Location
- 1601 East 120th Street Los Angeles, California 90059 33°55′28″N 118°14′45″W﻿ / ﻿33.924359°N 118.245724°W

Information
- Type: Magnet
- Established: 1982
- Principal: Reginald Brookens
- Staff: 68.48 (FTE)
- Enrollment: 1,359 (2023-2024)
- Student to teacher ratio: 19.85
- Colors: Black, white, and gold
- Team name: The Golden Eagles
- Website: kingdrew.net

= King/Drew Magnet High School of Medicine and Science =

King/Drew Magnet High School of Medicine and Science is a magnet high school of the Los Angeles Unified School District, located in Willowbrook, unincorporated Los Angeles County, California, United States.

It is affiliated with both the Martin Luther King Jr. Community Hospital and the Charles R. Drew University of Medicine and Science.

==History==
The school opened in bungalows across the street from the Martin Luther King Jr./Drew Medical Center and adjacent to the Charles R. Drew University of Medicine and Science in 1982. In 1999 it moved to a standalone campus adjacent to the original bungalows. It was the dream of the principal during the mid 90s, Dr. Ernie Roy, to move from the bungalows, into a bigger school, that was more representative of Dr. Martin Luther King Jr. and Dr. Charles R. Drew. Dr. Ernie Roy was also a key player in the founding of King/Drew Medical Magnet High School.

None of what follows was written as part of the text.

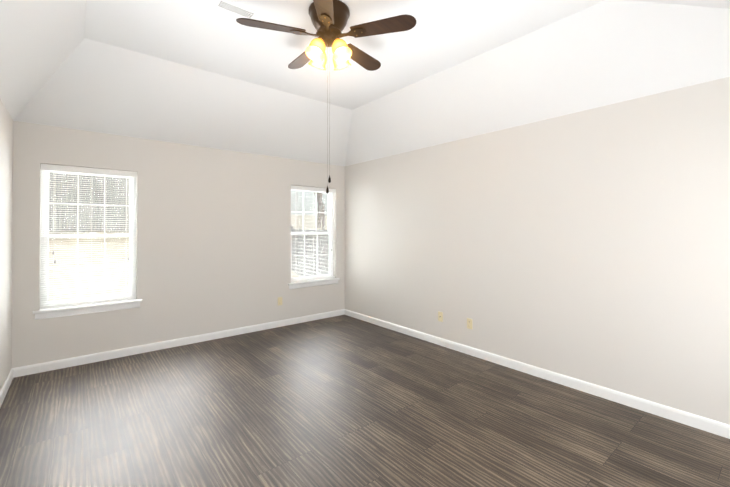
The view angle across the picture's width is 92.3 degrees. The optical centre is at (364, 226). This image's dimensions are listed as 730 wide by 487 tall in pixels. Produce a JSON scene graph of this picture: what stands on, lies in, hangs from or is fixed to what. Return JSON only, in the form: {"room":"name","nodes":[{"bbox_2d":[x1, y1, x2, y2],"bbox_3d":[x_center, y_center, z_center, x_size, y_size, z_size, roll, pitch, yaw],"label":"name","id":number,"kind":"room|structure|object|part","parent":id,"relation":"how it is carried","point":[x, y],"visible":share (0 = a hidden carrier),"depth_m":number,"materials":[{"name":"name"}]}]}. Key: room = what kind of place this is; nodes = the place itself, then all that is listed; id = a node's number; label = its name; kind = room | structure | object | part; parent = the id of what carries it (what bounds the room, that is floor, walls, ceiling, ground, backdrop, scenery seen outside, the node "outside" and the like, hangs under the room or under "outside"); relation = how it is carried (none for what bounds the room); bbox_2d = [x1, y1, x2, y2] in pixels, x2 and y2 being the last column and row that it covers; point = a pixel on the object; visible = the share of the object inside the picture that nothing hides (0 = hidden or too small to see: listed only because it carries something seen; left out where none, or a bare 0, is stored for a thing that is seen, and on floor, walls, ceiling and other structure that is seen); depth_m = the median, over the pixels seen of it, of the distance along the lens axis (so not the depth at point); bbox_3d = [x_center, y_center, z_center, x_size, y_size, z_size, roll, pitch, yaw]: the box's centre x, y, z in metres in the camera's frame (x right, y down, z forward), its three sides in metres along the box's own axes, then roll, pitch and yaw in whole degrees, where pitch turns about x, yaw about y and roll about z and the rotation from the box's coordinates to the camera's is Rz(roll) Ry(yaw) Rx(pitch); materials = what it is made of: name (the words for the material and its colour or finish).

In 2005, J. Michelle Woods, the principal, stated that problems at the King/Drew hospital caused damage to the perception of the high school. According to Mitchell Landsberg of the Los Angeles Times, the administrators and students at the school stated that the problems at the university and medical center did not affect them.

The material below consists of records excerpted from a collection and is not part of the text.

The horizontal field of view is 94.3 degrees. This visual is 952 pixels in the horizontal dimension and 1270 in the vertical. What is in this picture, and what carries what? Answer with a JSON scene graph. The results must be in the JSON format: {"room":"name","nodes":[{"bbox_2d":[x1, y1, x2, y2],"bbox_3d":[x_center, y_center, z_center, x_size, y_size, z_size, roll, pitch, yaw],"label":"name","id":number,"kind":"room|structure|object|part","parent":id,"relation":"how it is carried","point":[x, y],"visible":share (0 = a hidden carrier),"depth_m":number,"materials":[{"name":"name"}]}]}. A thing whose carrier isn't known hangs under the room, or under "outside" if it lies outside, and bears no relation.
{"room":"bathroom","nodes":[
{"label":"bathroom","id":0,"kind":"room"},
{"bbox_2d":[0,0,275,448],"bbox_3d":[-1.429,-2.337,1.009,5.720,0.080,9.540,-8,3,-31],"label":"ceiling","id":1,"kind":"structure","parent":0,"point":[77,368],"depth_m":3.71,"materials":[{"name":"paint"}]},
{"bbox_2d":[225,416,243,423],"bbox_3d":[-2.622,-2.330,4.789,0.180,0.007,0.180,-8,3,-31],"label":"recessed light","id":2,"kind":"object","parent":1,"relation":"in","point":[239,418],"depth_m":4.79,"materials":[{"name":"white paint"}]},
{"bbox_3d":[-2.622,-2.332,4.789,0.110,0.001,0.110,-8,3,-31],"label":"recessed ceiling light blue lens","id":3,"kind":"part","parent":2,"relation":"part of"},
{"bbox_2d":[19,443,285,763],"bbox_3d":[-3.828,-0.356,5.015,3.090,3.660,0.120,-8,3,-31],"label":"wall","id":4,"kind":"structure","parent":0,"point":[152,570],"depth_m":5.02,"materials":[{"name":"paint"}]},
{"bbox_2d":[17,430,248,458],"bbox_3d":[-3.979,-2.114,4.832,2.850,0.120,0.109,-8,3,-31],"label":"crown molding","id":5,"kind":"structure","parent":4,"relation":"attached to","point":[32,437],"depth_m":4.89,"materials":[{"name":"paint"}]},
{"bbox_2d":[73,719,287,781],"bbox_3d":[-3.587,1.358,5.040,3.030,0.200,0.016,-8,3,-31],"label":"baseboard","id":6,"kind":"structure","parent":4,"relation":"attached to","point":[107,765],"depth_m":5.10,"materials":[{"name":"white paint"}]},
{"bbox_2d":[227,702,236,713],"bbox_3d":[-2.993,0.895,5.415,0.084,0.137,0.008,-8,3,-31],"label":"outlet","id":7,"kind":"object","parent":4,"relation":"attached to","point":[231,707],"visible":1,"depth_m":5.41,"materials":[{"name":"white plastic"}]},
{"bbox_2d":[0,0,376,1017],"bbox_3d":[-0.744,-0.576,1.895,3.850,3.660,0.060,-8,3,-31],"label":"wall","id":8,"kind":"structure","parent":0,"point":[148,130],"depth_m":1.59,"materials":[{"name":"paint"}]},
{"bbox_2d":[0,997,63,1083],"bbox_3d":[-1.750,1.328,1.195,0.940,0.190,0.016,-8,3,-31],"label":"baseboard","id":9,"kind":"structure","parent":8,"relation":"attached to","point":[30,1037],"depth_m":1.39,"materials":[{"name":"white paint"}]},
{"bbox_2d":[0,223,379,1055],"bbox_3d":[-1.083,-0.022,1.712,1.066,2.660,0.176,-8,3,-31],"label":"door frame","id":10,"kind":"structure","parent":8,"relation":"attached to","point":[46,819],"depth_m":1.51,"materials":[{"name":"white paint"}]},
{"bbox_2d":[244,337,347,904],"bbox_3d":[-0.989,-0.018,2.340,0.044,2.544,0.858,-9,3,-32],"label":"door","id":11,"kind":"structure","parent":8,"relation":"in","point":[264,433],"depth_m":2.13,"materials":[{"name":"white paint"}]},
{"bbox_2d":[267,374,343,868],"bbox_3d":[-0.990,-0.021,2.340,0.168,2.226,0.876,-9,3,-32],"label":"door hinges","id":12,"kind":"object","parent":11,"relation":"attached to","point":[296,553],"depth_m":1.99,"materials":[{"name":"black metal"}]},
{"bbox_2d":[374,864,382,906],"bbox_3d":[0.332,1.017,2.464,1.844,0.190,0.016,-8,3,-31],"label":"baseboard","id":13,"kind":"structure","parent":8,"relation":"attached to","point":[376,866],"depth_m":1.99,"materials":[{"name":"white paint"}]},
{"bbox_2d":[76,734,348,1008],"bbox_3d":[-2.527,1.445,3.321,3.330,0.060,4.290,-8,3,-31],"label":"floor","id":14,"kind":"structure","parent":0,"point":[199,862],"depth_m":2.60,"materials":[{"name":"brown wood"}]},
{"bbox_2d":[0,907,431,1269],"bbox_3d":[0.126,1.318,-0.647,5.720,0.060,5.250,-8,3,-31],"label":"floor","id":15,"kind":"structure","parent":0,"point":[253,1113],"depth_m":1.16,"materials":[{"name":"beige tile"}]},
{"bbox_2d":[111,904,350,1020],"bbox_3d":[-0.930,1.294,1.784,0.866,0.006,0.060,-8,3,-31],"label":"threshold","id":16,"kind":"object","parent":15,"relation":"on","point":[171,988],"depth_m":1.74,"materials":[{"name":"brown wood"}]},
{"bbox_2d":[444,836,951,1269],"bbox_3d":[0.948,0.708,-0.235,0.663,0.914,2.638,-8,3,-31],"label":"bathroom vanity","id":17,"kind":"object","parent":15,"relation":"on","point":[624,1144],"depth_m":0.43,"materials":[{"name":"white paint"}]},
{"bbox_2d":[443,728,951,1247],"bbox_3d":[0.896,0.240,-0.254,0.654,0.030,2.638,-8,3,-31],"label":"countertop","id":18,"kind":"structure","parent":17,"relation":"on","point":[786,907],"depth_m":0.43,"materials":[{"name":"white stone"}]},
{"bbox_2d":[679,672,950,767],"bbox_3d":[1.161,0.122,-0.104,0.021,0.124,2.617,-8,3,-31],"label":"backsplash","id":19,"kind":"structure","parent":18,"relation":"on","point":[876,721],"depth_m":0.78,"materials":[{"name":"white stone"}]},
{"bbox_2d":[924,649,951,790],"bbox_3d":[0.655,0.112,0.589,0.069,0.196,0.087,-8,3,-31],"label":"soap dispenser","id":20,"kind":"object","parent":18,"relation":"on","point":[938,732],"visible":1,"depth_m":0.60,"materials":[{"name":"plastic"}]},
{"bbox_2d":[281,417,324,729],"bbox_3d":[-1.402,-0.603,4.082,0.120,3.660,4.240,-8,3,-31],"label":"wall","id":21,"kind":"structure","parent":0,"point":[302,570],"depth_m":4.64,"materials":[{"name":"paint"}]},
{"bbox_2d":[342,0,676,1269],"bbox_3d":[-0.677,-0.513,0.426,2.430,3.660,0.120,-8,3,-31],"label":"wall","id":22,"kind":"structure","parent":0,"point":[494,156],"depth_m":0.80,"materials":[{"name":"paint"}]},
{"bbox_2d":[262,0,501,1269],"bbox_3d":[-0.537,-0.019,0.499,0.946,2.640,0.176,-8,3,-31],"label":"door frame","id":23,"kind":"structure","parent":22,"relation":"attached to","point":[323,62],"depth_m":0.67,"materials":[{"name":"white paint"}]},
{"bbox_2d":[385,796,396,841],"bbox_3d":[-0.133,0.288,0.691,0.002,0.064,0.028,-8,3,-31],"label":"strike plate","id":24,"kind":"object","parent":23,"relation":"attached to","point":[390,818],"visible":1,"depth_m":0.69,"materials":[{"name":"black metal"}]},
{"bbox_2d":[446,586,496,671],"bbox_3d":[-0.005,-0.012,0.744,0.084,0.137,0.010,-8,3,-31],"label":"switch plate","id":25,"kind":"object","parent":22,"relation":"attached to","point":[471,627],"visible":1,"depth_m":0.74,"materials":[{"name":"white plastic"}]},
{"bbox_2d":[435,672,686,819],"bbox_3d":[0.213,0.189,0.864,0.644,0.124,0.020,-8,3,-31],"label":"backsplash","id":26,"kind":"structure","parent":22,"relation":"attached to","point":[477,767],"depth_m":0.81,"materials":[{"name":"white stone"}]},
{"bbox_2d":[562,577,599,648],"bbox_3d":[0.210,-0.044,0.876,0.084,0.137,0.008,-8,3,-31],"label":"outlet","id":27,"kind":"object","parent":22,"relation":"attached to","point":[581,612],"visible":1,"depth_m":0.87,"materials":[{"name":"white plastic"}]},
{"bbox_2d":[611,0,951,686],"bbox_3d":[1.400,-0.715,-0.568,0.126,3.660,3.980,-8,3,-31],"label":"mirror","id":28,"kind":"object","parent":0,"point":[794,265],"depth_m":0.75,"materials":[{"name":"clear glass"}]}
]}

On September 14, 2007, Hillary Clinton made an appearance at King/Drew Magnet High School.

In 2008 and 2009 U.S. News & World Report ranked King/Drew Magnet High School as a silver medal winner amongst America's best high schools.

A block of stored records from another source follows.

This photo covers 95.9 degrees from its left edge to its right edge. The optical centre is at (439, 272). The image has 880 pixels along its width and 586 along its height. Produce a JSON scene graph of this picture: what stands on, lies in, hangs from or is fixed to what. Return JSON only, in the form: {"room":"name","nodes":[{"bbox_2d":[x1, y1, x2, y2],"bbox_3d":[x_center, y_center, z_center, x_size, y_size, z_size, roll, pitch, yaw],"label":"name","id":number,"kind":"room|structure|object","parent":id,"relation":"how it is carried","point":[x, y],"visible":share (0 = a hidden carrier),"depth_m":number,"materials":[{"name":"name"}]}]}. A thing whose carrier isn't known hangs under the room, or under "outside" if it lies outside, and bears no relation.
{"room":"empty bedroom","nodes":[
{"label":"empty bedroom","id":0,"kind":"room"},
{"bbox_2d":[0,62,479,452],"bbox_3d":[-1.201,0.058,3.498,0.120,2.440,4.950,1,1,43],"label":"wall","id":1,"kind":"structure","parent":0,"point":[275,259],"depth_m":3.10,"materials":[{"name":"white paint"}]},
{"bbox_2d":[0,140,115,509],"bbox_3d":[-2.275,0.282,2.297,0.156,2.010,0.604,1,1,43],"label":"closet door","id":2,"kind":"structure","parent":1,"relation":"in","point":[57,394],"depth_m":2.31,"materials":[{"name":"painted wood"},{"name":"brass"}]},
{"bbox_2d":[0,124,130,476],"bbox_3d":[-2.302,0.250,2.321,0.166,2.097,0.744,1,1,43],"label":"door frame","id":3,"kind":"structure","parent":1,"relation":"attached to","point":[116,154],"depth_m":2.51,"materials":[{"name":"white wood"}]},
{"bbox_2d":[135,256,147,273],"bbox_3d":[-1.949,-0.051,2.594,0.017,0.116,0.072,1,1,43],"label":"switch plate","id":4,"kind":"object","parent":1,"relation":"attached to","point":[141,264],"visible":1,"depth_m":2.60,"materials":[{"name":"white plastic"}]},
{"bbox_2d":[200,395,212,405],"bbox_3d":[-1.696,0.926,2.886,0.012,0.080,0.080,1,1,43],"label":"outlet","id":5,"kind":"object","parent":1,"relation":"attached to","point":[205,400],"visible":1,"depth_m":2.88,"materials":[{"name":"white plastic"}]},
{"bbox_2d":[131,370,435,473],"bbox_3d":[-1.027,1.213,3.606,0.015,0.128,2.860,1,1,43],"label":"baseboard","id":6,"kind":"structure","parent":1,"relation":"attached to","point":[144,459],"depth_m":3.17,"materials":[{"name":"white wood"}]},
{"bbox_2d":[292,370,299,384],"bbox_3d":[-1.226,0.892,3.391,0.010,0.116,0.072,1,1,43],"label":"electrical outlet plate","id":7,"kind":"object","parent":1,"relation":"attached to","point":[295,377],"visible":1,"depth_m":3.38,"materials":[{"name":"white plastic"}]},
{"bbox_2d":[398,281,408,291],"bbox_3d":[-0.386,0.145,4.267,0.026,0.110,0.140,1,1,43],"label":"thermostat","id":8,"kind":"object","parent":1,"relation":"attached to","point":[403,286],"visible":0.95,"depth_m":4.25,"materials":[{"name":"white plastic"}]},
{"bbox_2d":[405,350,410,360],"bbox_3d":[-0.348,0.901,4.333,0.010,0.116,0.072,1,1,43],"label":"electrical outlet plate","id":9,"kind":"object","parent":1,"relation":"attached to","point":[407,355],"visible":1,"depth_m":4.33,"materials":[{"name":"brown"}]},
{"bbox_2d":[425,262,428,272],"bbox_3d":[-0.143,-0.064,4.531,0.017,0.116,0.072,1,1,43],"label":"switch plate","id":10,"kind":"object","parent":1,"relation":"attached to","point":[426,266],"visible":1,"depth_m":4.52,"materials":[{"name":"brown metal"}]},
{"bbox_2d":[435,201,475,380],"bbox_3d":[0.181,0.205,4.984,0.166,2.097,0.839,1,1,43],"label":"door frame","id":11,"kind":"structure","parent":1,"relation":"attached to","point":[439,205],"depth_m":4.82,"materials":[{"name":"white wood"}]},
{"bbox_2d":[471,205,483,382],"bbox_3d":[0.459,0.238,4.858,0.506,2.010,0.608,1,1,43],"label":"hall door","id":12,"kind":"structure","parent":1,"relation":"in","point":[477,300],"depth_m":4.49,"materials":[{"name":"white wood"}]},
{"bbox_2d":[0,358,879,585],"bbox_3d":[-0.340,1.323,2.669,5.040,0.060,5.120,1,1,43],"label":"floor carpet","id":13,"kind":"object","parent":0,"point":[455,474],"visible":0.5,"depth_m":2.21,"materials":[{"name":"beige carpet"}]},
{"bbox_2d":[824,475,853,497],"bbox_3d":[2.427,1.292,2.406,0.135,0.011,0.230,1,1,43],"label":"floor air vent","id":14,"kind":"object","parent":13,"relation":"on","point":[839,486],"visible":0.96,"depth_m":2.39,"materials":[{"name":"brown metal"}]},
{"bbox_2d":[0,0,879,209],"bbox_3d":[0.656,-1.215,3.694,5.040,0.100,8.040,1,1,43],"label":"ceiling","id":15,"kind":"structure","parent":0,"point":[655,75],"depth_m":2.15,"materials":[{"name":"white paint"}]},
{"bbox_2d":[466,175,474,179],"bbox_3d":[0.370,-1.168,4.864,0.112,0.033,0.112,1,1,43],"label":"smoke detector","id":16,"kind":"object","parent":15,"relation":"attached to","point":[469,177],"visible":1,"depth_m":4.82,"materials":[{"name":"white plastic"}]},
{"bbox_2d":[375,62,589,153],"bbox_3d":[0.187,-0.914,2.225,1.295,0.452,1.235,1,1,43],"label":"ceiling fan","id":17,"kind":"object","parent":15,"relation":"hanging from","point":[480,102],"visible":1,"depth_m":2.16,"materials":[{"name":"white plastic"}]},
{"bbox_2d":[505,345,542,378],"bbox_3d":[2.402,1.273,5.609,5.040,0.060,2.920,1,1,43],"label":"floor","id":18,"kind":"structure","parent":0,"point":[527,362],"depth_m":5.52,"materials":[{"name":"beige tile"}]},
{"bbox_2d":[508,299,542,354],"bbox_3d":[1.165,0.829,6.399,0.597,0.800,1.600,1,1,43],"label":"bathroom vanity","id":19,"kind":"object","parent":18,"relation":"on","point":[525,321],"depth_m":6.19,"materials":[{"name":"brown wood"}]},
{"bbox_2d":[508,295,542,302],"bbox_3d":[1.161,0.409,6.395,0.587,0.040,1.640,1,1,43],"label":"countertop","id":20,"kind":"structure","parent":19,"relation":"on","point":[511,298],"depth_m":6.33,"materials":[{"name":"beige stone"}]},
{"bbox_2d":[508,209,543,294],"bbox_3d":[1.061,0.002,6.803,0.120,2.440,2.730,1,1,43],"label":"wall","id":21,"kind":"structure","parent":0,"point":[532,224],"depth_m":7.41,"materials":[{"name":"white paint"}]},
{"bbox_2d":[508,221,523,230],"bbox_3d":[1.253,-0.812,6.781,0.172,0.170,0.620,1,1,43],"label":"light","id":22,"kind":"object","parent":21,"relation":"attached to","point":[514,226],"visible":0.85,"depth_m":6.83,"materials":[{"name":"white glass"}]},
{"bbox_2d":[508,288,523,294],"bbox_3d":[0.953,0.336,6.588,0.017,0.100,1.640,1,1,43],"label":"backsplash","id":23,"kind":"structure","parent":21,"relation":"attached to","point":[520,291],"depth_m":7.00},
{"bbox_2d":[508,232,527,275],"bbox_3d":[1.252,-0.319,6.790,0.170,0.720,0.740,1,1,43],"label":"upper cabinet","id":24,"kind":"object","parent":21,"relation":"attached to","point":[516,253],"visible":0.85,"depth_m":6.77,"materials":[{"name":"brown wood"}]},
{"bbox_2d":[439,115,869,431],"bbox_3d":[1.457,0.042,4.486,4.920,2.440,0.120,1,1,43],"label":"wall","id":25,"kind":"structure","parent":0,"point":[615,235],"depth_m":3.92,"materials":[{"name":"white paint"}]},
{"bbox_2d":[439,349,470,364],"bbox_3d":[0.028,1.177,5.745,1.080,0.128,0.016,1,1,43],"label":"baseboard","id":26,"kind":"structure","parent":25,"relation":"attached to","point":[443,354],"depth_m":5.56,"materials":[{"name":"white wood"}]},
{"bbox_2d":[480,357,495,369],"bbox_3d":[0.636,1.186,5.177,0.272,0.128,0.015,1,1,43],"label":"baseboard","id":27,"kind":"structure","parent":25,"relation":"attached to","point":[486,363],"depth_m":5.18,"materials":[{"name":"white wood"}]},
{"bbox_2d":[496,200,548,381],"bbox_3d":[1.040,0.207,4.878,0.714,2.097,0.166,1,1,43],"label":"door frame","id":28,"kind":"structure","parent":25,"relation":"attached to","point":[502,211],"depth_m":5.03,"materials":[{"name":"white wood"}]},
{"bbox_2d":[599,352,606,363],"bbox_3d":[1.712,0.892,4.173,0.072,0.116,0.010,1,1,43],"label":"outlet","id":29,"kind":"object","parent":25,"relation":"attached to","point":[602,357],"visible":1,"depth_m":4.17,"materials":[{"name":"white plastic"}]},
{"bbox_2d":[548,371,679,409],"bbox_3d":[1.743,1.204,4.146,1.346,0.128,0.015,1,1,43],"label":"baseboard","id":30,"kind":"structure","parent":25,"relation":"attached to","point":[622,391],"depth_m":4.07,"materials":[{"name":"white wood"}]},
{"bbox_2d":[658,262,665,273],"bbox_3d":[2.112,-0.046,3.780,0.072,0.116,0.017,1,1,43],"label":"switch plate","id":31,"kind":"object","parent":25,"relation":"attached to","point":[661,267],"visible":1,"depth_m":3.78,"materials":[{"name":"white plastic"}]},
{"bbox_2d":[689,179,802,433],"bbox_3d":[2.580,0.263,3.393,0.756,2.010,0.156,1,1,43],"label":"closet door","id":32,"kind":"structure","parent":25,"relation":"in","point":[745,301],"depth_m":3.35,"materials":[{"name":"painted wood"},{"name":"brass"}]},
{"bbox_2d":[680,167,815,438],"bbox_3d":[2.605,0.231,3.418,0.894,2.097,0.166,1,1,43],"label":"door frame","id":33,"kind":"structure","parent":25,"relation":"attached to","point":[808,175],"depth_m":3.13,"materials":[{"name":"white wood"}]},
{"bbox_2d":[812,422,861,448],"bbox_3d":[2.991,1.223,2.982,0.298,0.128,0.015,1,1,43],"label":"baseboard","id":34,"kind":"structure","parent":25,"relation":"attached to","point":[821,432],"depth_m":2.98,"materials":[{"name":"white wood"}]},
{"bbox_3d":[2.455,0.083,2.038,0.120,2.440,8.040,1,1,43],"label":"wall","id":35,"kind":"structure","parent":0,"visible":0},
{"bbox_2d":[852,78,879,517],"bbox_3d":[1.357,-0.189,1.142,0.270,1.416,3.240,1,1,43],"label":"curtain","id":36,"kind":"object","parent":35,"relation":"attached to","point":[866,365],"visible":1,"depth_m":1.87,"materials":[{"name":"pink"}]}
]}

In 2017 the school was named a California Gold Ribbon School.

==King Drew walkout==

On April 25, 2023, a man was allegedly found dead near the school. Staff members at King Drew were informed by LAPD on the alleged death. The LAUSD high school would do nothing to address the situation or even explain what had happened. Many students felt that school safety and communication was at its lowest due to how the school responded to the situation. Principal Reginald Brookens stated there was a code to follow, but many had felt unsafe due to the danger of a school shooter being loose. After many days students rallied on the social media platform Instagram, and announced a walkout to honor the man's death, but also to give voice to safety issues at the school. The walkout was held May 9, with many staff members in attendance and the LAPD on site. The walkout was short lived but later moved to the school's lecture hall where students voiced concerns on school safety and the leadership of the principal and administration.

==Academics==
The school requires all students to adhere to the course loads, including four years of mathematics, two years of a foreign language, and two years of science, required by the University of California, Los Angeles and California State University, Los Angeles. In 2015, seventy-two percent of King/Drew's tested students met or exceeded the Smarter Balanced standards in English language arts.

==Demographics==
As of 2005 the school had slightly fewer than 1,700 students. As of that year, the school had twice the number of female students as it does male students. Administrators at King/Drew stated that because the school does not offer American football, more girls than boys apply to the school.

==Student performance==
In 2005, Richard "Richie" Black, the assistant vice chancellor for admissions and enrollment of the University of California, Berkeley (UC Berkeley), stated that of all high schools, King/Drew had the second highest combined number of Black and Latino/Chicano students accepted by his school. As of 2005, the school, out of all high schools in the United States, habitually has the highest number of black students going to the University of California, Los Angeles (UCLA). As of that year, five University of California campuses, including UCLA, accepted students at King/Drew. In addition, Cornell University, Duke University, Harvard University, Princeton University, Columbia University, Case Western Reserve University and Stanford University accepted King/Drew students. In 2005, there were 20 King/Drew students accepted to UCLA. Twelve of them were Latino and eight were Black.

==Notable alumni==
- Issa Rae (born 1985), actress (Barbie, Insecure)
- Max Iheanachor, NFL football player for the Pittsburgh Steelers

==Sports==
- Basketball
- Soccer
- Volleyball
- Baseball
- Softball
- Cross country
- Football
- Track and field
- Tennis
- Golf
- Sideline Cheer
- Competitive Cheer
The school is also home to the Drew League, a pro-am basketball league.